The material below contains a line with "For each line below, return its centre" and a line with "mule-test-plugin (644, 748)". Copy exactly those two lines and all lines between them.

Records for processing =
= = =

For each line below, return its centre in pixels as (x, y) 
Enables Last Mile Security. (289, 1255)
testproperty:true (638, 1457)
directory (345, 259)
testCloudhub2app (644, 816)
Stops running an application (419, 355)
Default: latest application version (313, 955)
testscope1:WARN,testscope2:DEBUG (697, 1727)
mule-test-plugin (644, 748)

= = =

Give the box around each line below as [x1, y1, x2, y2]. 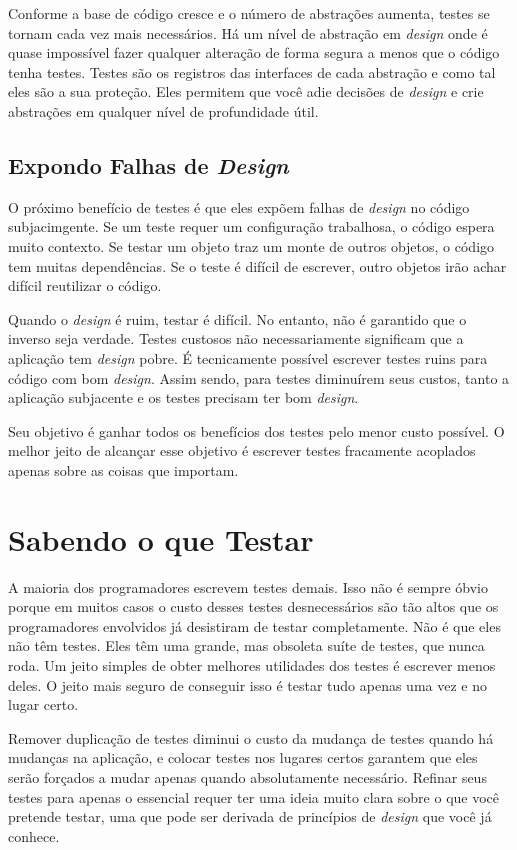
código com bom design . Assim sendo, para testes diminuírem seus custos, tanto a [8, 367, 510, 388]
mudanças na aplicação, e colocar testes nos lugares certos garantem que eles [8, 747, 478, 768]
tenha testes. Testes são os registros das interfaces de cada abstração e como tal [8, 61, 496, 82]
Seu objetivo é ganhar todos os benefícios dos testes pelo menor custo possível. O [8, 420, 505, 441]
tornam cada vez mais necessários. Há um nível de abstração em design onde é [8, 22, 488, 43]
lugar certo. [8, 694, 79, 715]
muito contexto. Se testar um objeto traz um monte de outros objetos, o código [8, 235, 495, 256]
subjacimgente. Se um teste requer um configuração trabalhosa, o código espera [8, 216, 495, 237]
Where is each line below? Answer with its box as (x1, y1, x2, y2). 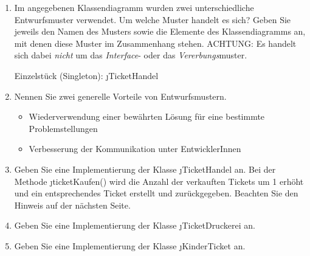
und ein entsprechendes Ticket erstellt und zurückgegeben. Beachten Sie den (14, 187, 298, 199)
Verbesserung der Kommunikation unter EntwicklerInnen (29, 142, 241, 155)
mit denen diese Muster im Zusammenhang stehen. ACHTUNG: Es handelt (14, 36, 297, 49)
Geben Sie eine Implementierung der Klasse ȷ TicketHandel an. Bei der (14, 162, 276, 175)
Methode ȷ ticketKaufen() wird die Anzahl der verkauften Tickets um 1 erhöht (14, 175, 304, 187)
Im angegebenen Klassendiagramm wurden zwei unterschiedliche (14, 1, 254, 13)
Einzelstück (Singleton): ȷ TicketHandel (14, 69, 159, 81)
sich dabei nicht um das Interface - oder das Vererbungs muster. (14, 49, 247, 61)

= = =

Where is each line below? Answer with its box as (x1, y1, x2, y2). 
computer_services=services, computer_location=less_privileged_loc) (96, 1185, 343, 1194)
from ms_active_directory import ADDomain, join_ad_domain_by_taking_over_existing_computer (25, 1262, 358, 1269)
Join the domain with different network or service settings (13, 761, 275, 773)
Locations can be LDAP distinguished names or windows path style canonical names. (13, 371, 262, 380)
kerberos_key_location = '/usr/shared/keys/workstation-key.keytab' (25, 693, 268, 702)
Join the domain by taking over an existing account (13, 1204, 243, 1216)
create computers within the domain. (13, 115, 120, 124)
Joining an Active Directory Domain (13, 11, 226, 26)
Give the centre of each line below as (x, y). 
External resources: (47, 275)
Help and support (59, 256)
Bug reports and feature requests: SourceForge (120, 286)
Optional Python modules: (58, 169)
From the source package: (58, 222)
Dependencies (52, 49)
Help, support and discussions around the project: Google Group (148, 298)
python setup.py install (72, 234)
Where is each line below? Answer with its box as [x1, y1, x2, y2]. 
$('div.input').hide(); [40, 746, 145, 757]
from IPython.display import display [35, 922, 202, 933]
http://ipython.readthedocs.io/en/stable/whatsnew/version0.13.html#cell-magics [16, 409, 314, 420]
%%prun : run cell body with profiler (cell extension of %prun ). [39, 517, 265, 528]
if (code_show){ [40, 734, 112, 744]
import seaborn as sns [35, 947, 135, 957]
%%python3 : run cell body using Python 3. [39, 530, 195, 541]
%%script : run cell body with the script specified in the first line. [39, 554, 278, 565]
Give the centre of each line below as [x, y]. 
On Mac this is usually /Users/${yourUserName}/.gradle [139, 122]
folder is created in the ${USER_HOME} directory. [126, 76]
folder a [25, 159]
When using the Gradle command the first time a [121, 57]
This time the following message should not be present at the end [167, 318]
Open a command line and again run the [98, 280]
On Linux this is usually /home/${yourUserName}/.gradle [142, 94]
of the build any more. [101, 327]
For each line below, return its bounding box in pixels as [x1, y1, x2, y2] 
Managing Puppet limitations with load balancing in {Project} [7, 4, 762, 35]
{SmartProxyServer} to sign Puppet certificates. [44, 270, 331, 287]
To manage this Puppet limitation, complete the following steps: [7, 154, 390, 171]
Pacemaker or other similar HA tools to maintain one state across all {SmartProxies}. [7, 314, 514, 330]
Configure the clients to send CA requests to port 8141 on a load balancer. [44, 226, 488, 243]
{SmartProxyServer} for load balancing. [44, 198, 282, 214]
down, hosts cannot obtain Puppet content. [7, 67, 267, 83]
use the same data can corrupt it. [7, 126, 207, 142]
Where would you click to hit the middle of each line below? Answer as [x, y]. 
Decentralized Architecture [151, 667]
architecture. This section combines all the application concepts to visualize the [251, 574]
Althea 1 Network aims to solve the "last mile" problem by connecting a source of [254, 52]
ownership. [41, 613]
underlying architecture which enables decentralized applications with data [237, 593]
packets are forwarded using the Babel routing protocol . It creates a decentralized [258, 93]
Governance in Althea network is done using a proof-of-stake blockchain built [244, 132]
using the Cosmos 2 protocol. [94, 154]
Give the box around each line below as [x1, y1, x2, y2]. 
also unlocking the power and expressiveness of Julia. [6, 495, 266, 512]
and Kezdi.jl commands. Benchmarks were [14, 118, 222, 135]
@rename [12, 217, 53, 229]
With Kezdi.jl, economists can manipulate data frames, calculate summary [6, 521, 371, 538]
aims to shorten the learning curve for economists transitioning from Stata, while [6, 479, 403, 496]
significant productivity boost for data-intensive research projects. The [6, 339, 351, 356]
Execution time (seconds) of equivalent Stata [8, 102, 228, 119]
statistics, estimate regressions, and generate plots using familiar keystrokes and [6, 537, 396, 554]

= = =

Result for this exercise =
For each line below, return its centre in pixels as (x, y) 
Enables Last Mile Security. (289, 1255)
testproperty:true (638, 1457)
directory (345, 259)
testCloudhub2app (644, 816)
Stops running an application (419, 355)
Default: latest application version (313, 955)
testscope1:WARN,testscope2:DEBUG (697, 1727)
mule-test-plugin (644, 748)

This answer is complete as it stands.